ON SLANDER AND JUDGING

From a commentary by St John Climacus2 ◊◊◊

No sensible person, I think, will dispute that slander is born of hatred and remembrance of wrongs… Slander is an offspring of hatred, a subtle yet coarse disease, a leech lurking unfelt, wasting and draining the blood of love. It is simulation of love, the patron of a heavy and unclean heart, the ruin of chastity… I have heard people slandering, and I have rebuked them. And these doers of evil replied in self- defense that they were doing so out of love and care for the person whom they were slandering. I said to them: ‘Stop that kind of love, otherwise you will be condemning as a liar him who said: “Him that… talked against his neighbour, did I drive away.” If you say you love, then pray secretly, and do not mock the man. For this is the kind of love that is acceptable to the Lord.’ But I will not hide this from you (and of course be careful, lest you judge the offender): Judas was in the company of Christ’s disciples, and the thief was in the company of murderers. Yet it is a wondrous thing, how in a single instant, they exchanged places.

He who wants to overcome the spirit of slander should not ascribe the blame to the person who falls, but to the demon who suggests it. For no one really wants to sin against God, even though we all sin without being forced to do so. I have known a man who sinned openly and repented secretly. I condemned him as a profligate, but he was chaste before God, having propitiated <God> by a genuine conversion.

Do not regard the feelings of a person who speaks to you about his neighbour disparagingly, but rather say to him… ‘I fall into graver sins every day, so how can I criticize him?’ In this way you will achieve two things: you will heal yourself and your neighbour with one plaster. This is one of the shortest ways to the forgiveness of sins; I mean, not to judge. ‘Judge not, and ye shall not be judged.’

Fire and water are incompatible; and so is judging others in one who wants to repent. If you see someone falling into sin at the very moment of his death, even then do not judge him, because the Divine judgment is hidden from men. Some have fallen openly into great sins, but they have done greater good deeds in secret; so their critics were tricked, getting smoke instead of the sun…

If it is true (as it really is true) that ‘with what judgment ye judge, ye shall be judged,’ then whatever sins we blame our neighbour for, whether bodily or spiritual, we shall fall into them ourselves. That is certain. Hasty and severe judges of the sins of their neighbour fall into this passion because they have not yet attained to a thorough and constant remembrance and concern for their own sins. For if anyone could see his own vices accurately without the veil of self-love, he would worry about no one else in this life, considering that he would not have time enough for mourning for himself, even though he were to live a hundred years, and even though he were to see a whole River Jordan of tears streaming from his eyes…

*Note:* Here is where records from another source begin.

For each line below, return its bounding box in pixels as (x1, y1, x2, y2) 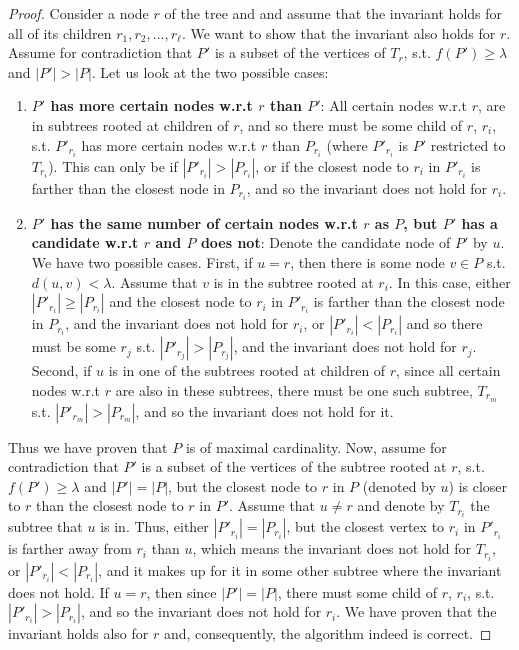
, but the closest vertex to (286, 516, 445, 537)
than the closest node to (36, 495, 184, 516)
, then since (146, 581, 217, 602)
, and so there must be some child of (239, 114, 463, 135)
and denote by (357, 495, 445, 516)
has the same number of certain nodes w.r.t (50, 212, 358, 233)
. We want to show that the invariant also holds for (181, 22, 496, 43)
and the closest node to (109, 291, 252, 312)
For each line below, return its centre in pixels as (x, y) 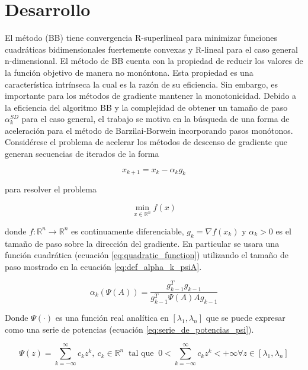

The demons, murderers as they are, push us into sin. Or if they fail to do this, they get us to pass judgment on those who are sinning, so that they may defile us with the stain which we ourselves are condemning in another… A good grape-picker, who eats the ripe grapes, will not start gathering unripe ones. A charitable and sensible mind takes careful note of whatever virtues it sees in anyone. But a fool looks for faults and defects. And of such it is said: “They have searched after iniquity, and in searching they are grown weary of searching.’ Do not condemn, even if you see with your eyes, for they are often deceived

2 St John Climacus. The Ladder of Divine Ascent. Boston: Holy Transfiguration Monastery, 2001. 89- 91.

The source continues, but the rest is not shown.